The introduction of devices for quantum cryptography in mass production leads to cheaper. In addition, manufacturers are developing various solutions in order to increase the availability of quantum cryptography and reduce its cost per subscriber.



For example, the Toshiba quantum key distribution system allows connecting only two points at a distance of up to 100 km. But at the same time, the device allows simultaneous use of quantum cryptography to 64 subscribers.



Despite the limitations, quantum cryptography has an undoubted advantage over the traditional one, since it has proven cryptographic robustness. However, as practice shows, proven persistence is a property of theoretical models, concepts, but not concrete realizations. The developed methods of attacks on specific systems of quantum key distribution deprive quantum cryptography of this advantage, since no one can guarantee that the next quantum crypto noon will not be vulnerable to any attack on third-party channels.
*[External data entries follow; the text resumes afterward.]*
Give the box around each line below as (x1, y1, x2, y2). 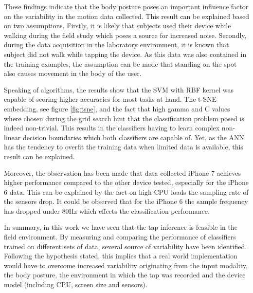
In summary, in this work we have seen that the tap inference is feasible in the (4, 222, 237, 232)
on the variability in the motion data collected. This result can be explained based (4, 11, 249, 21)
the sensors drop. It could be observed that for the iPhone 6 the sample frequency (4, 196, 248, 206)
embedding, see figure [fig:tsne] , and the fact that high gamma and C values (4, 103, 230, 113)
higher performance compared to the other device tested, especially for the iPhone (4, 177, 249, 187)
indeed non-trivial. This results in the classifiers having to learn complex (4, 123, 220, 133)
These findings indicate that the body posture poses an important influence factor (4, 1, 249, 11)
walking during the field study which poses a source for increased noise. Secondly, (4, 30, 247, 40)
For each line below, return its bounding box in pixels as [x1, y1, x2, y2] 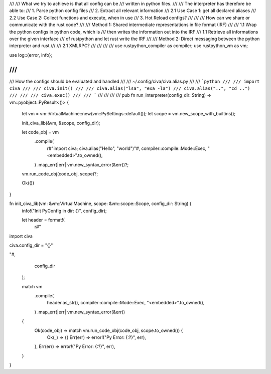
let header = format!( [22, 217, 65, 223]
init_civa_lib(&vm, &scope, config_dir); [22, 120, 100, 126]
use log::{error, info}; [9, 52, 53, 58]
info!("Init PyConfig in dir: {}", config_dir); [22, 208, 107, 214]
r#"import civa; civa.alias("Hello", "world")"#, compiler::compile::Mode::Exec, [47, 145, 207, 151]
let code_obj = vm [22, 129, 59, 135]
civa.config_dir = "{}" [9, 242, 53, 248]
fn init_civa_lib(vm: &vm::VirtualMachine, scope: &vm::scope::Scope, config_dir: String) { [9, 201, 192, 207]

On the other hand, quantum cryptosystems can generate a truly random private key. You can decrypt data encrypted on this key only if you guess the key. This allows you to protect information for many years, choosing a quantum key of sufficient length.
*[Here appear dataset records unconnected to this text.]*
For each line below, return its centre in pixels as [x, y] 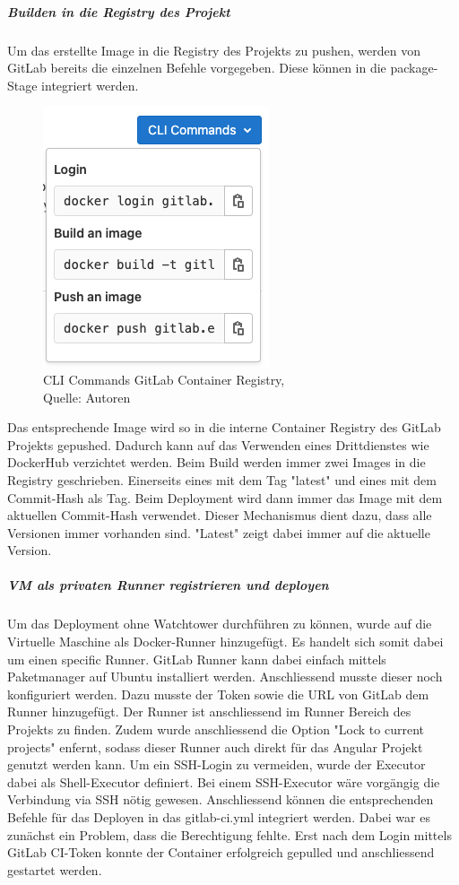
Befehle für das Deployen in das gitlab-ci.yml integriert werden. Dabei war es [219, 816]
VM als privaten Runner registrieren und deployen [168, 585]
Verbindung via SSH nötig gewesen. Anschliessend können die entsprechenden [221, 799]
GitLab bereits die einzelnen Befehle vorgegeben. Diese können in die [197, 68]
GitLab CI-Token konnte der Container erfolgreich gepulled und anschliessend [221, 852]
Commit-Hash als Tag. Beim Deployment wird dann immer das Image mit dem [225, 497]
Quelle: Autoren [87, 397]
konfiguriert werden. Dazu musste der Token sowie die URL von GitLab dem [218, 694]

Some facts confirming the promise of quantum cryptography as a technology:

• China in 2017 launched the construction of an unbreakable communication network based on quantum cryptography. By July 2017, the network had more than 200 subscribers from military and government structures, as well as the financial and energy sector.
• On December 13, 2017, the Russian company InfoTeX introduced “ViPNet Quantum Phone” - a device that allows you to connect workstations with installed ViPNet software and encrypt traffic between them using quantum key distribution.
• In May 2018, in Russia, for the first time , successful tests were conducted of a system of quantum and cryptographic information protection on a high-speed communication line suitable for use in large data centers. The tests were carried out by the specialists of the S-Terra CSPP crypto equipment manufacturer and the Russian Quantum Center upon the request of Gazprombank.
• In September 2018, Toshiba demonstrated a working quantum cryptography system, which provided an average monthly transfer rate of quantum keys over a conventional optical fiber of 10.2 Mbps.

The operation of the Chinese quantum cryptosystem on the satellite Micius. Source: arXiv.org



In May 2018, Toshiba announced the invention of a new quantum key distribution protocol called the Twin-Field QKD (Quantum Key Distribution). The protocol allows you to transfer keys over distances of more than 1000 km without trusted relays or quantum repeaters. His test on the experimental setup is promised in 2019.
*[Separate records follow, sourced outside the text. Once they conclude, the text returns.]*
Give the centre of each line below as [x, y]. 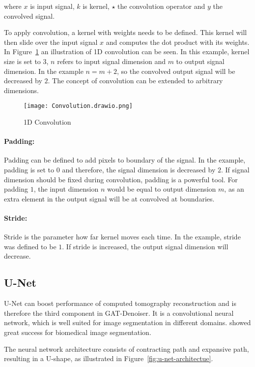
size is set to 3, [26, 61]
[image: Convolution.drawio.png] [78, 106]
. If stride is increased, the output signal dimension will [145, 246]
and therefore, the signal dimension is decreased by [139, 169]
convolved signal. [29, 16]
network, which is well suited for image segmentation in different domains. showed [127, 322]
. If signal [235, 169]
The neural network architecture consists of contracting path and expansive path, [127, 349]

The rapid progress that has been observed in the field of quantum cryptography leaves no doubt that in the next decade the use of this technology will become widespread and will in fact turn into a standard. And cryptographers and cryptanalysts will have to prepare for the next round of the battle for the protection of information.



Perhaps the next invincible frontier will be cryptography based on lattice theory (Lattice-based Cryptography), which is invulnerable to quantum computers and can work successfully even on devices with weak processors. In any case, the variety of options for impenetrable protection information will benefit the end users.